Records drawn from a dataset:
────

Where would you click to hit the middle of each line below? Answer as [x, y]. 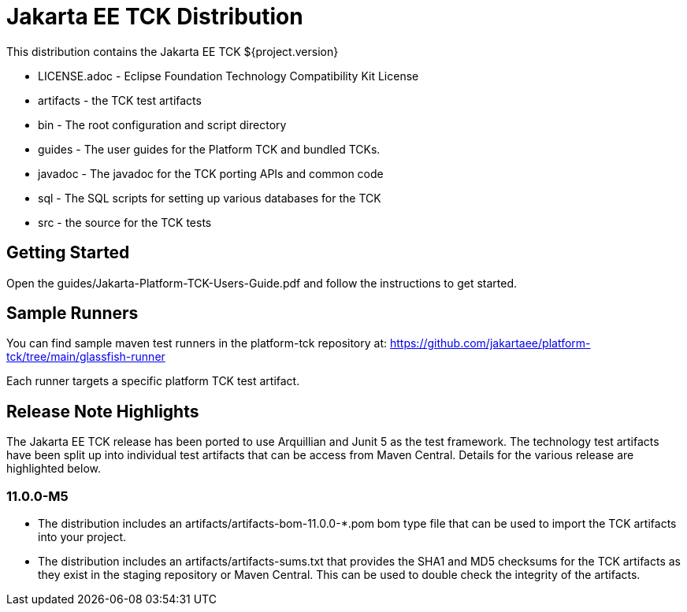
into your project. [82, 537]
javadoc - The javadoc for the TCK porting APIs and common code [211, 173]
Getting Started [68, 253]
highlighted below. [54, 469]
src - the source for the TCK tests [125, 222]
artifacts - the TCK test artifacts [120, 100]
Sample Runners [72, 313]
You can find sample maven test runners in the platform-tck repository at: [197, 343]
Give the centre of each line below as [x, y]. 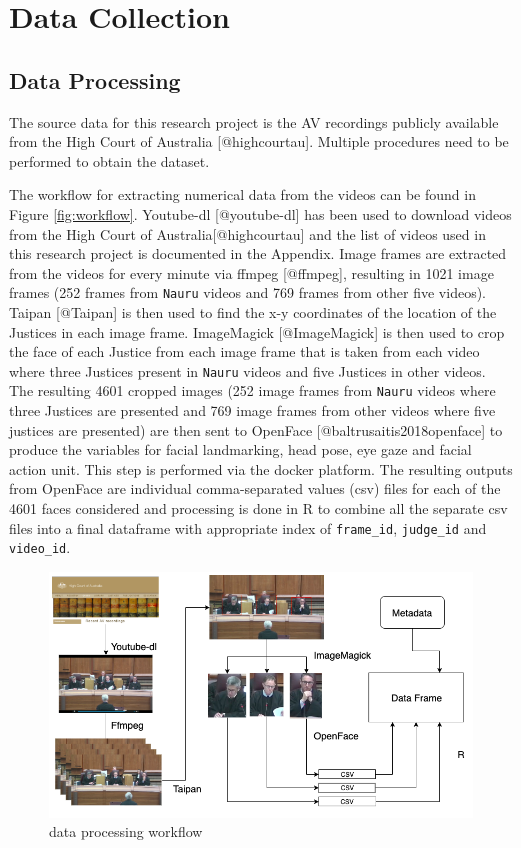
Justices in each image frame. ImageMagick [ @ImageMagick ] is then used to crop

────

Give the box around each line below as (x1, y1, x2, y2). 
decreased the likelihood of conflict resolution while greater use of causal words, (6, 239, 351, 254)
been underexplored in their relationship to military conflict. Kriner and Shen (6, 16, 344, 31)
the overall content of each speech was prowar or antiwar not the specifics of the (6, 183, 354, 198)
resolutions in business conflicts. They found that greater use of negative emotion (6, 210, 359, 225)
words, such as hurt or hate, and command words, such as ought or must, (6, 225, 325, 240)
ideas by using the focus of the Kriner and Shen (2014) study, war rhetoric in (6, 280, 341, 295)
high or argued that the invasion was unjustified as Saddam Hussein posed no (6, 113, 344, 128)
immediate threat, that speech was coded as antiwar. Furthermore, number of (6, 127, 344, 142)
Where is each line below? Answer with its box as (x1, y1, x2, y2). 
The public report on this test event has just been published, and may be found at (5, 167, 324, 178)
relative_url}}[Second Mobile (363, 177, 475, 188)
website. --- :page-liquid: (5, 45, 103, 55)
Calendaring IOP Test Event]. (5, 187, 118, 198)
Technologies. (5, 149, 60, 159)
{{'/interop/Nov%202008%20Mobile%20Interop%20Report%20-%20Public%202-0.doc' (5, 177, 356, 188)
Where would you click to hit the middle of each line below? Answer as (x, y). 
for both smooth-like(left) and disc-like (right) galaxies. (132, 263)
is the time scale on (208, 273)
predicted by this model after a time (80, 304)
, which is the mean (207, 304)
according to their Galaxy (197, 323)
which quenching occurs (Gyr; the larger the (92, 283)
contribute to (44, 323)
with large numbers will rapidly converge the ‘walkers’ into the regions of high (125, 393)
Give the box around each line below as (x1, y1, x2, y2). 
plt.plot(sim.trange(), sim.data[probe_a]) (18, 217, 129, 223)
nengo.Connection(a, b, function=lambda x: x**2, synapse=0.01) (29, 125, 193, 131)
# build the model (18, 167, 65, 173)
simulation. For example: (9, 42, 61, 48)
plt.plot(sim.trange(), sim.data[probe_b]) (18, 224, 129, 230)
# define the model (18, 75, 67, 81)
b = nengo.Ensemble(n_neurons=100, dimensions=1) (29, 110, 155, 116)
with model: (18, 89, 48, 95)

────

### [EXERCISE INSTRUCTIONS]
From the entries above, copy exactly the lines starting at the one with "src - the source for the TCK tests [125, 222]" and stopping at the one with "Justices in each", keeping both ends. Drop the pictures.

### [TASK RESPONSE]
src - the source for the TCK tests [125, 222]
artifacts - the TCK test artifacts [120, 100]
Sample Runners [72, 313]
You can find sample maven test runners in the platform-tck repository at: [197, 343]
Give the centre of each line below as [x, y]. 
Justices in each image frame. ImageMagick [ @ImageMagick ] is then used to crop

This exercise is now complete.